Instructions to follow: Pull every line containing "Ahmedabad" from the data.

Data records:

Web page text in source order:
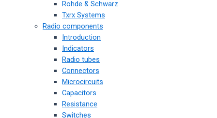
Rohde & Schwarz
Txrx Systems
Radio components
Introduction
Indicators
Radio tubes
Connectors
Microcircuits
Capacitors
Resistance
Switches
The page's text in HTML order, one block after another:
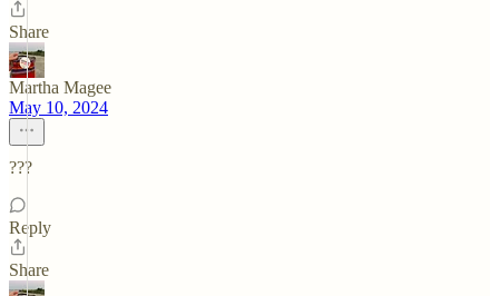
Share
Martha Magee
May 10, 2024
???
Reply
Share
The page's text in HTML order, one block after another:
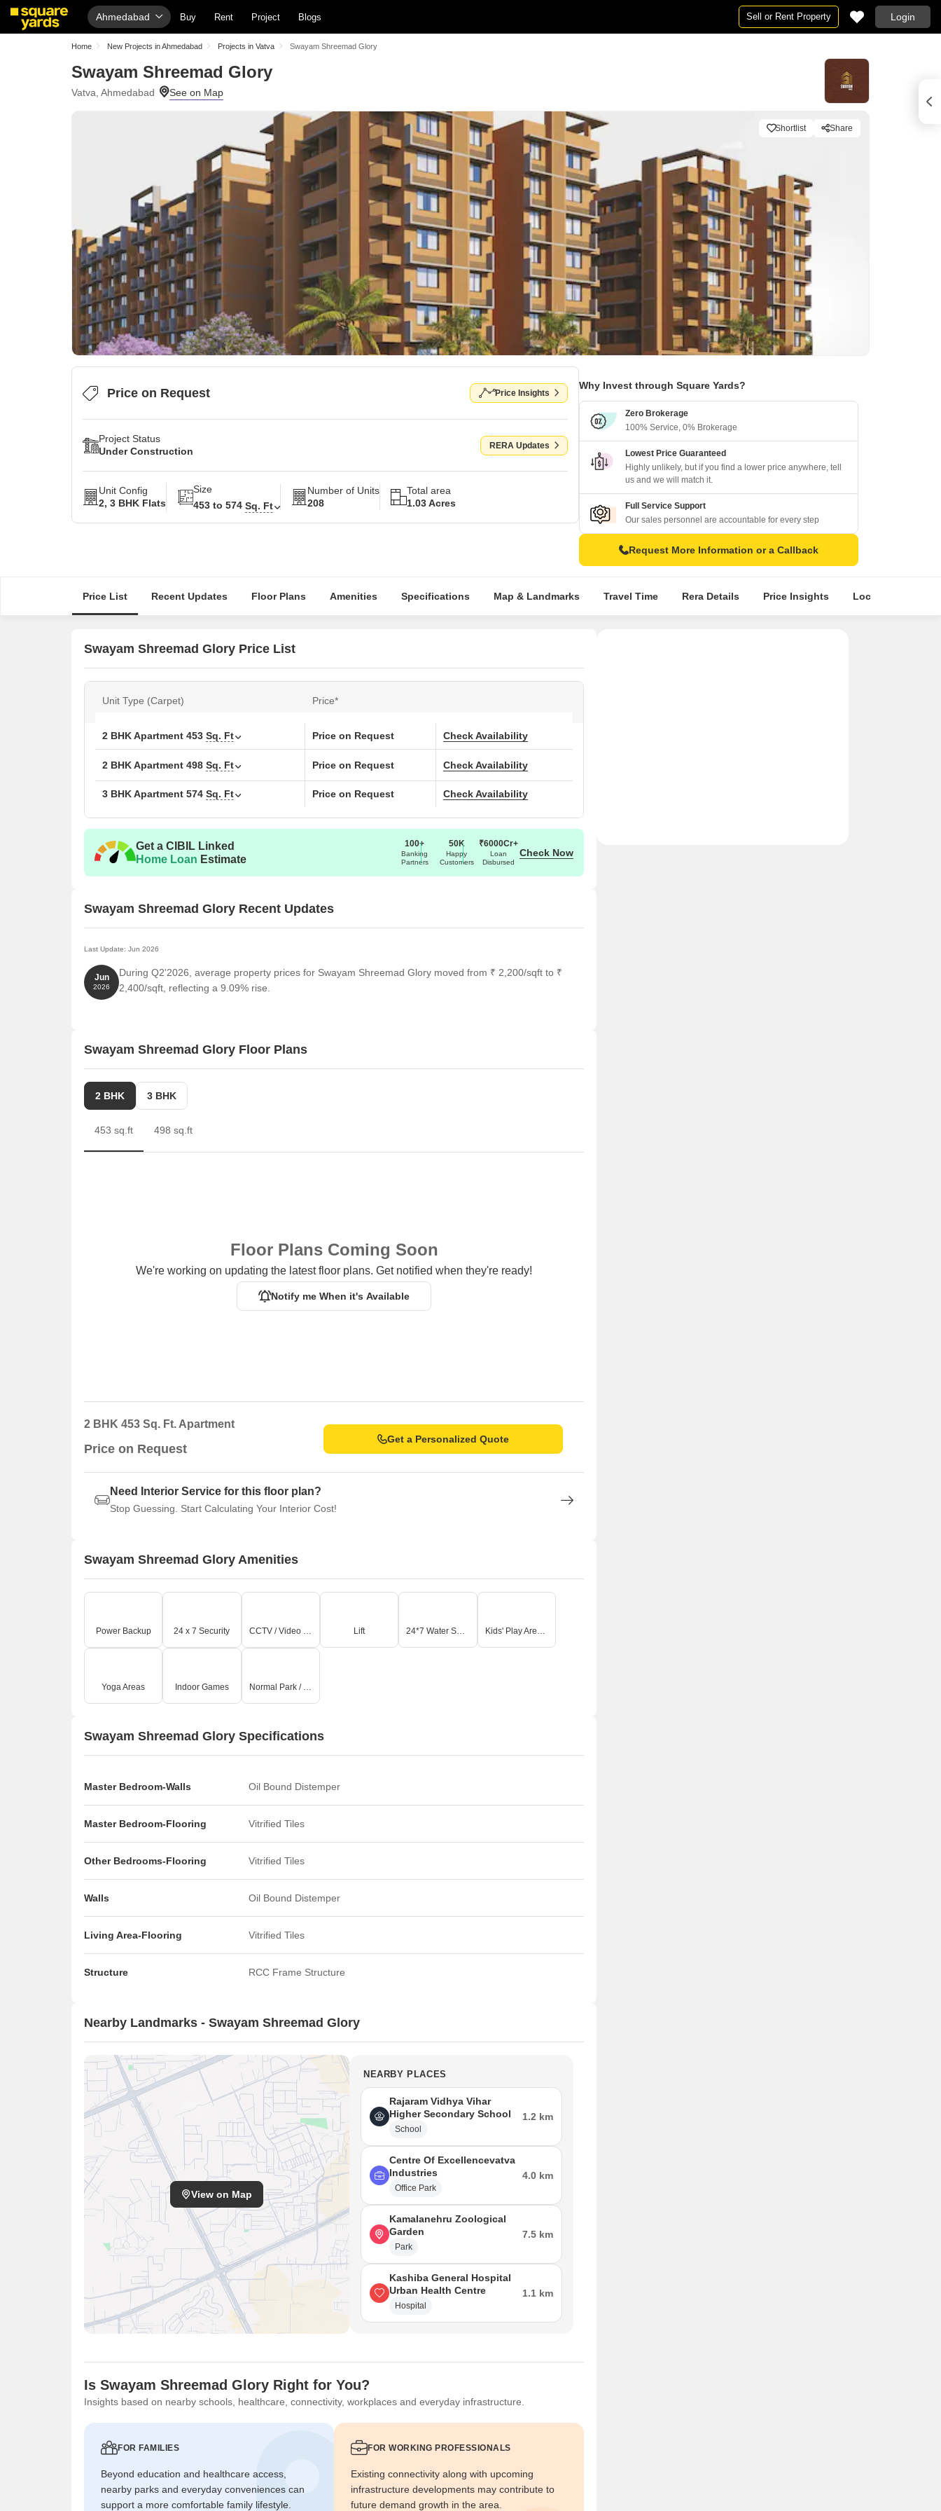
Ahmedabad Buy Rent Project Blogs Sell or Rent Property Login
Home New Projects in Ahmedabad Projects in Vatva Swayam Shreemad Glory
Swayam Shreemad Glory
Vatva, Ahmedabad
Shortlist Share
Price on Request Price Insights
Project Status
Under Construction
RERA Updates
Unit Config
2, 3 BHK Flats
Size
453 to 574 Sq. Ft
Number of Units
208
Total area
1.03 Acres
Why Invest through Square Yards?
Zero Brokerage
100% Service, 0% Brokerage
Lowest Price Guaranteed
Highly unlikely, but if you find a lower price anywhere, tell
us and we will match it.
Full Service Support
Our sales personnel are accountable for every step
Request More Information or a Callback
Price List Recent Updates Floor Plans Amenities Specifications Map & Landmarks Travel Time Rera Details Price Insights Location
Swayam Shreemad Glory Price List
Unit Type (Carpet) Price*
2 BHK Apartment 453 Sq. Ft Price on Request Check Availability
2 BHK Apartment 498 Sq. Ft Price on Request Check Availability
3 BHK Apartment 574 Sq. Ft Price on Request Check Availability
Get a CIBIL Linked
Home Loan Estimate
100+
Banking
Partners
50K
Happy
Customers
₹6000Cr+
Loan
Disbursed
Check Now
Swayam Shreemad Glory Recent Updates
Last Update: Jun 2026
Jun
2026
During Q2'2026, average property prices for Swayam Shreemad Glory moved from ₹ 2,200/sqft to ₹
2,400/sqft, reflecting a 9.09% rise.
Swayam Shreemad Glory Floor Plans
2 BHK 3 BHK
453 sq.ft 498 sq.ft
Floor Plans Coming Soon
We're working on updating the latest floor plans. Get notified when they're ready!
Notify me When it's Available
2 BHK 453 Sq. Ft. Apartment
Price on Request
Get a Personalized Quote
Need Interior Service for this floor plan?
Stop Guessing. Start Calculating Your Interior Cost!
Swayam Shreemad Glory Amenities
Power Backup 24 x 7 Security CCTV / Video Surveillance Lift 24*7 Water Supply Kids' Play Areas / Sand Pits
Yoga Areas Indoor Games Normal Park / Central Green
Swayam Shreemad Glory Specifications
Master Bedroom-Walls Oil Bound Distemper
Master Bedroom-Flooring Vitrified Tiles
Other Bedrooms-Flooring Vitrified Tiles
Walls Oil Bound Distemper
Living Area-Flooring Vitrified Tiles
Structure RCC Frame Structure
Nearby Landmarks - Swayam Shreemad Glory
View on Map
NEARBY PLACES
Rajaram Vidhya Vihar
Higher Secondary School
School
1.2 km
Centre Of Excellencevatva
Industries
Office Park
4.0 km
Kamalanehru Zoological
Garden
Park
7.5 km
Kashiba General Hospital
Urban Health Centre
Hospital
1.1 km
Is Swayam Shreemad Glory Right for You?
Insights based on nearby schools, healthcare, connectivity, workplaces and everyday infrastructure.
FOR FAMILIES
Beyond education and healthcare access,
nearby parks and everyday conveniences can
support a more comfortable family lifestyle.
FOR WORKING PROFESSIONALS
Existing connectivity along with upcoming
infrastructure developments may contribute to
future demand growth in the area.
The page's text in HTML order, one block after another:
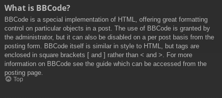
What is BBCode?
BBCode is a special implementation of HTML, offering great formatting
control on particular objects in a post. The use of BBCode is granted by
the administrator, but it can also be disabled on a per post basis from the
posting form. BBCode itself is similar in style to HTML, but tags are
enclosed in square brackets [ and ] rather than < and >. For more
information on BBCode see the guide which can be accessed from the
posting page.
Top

Answer section:
Ahmedabad Buy Rent Project Blogs Sell or Rent Property Login
Home New Projects in Ahmedabad Projects in Vatva Swayam Shreemad Glory
Vatva, Ahmedabad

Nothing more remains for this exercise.